Christmas has been a bit different for many people this year, even before the late changes to tiers and coronavirus restrictions.

Certainly the first one partially spent dressed in a sloth onesie for starters (and it was really warm) while there are even decorations up in my flat – the two things may be linked.

And this is the first for many years spent in this country – discounting those in Africa and South America – when have not been working right up to Christmas Eve and heading back into the office within a day or two.

What that means is there has been time to draw breath over the holiday period, to look ahead and back over a difficult year – and time to write the traditional Travel Marmot post on the year’s best music.

The first of two traditional posts – the second, state of the nation article may even be posted on (or near) New Year’s Day – that time has allowed it to take on a different look with top 30 lists of albums and, for the first time, tracks.

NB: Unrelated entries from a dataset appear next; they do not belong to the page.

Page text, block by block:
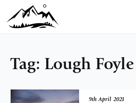
Tag: Lough Foyle
9th April 2021
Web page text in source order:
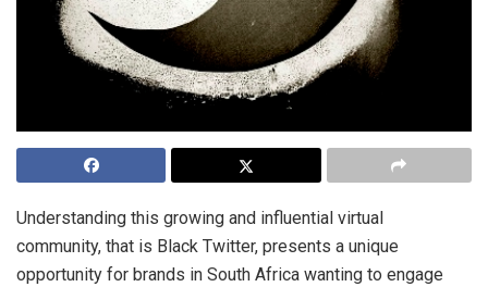
Understanding this growing and influential virtual
community, that is Black Twitter, presents a unique
opportunity for brands in South Africa wanting to engage
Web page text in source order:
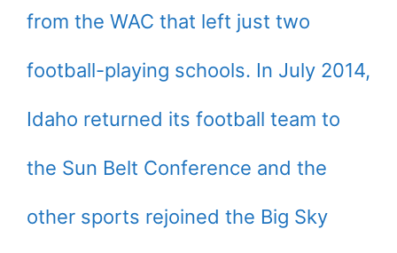
from the WAC that left just two
football-playing schools. In July 2014,
Idaho returned its football team to
the Sun Belt Conference and the
other sports rejoined the Big Sky

They have changed considerably, the relistening which has soundtracked the last few weeks in the home office bumping a few albums up the list and seeing several more tumble.

That reshuffling is likely to continue, particularly in the lower reaches, as albums fail to last the course of time or others receive more attention.

There is one big change this year – boys with guitars which dominated the last couple of years being replaced by a fair few female singer-songwriters at the upper end – although many familiar faces remain.

So here they are, the albums and tracks which soundtracked a year of working from home, an issue which definitely helped shape the upper reaches of these lists.

Albums of the Year

1 Phoebe Bridgers – Punisher

“Some serious songwriting chops are enough to leave you wanting more… one to watch”

That was what this list said of Phoebe Bridgers when her debut album Stranger In The Alps was Discovery of the Year in 2017 and she has featured highly every year since – there was even the Phoebe Bridgers Album of the Year category last year.

Those serious songwriting chops reached new levels with Punisher, a pretty clear winner of this list.

Despite being completed before the onset of the pandemic, it has a sense of claustrophobia and bleakness which fits the feelings of the last nine months without losing a sense of insight, warmth and even humour which ensures a listen remains an uplifting, fulfilling experience.

There are plenty of layers here which are still being unwrapped after multiple listens and different versions floating around – almost inevitable given her prolific nature – as best witnessed by the tracks on the Copycat Killer EP and slower versions of Kyoto, the upbeat single which she was convinced to speed up to prevent the album being too similarly paced.

One to watch, to listen to repeatedly and to savour.

2 Waxahatchee – Saint Cloud

If Punisher has been holding on to top spot from release, Saint Cloud spent much of the year further down this chart before repeated revisiting has seen it rise and rise.

Katie Crutchfield’s previous solo work has always registered as worth a listen without making a huge impact.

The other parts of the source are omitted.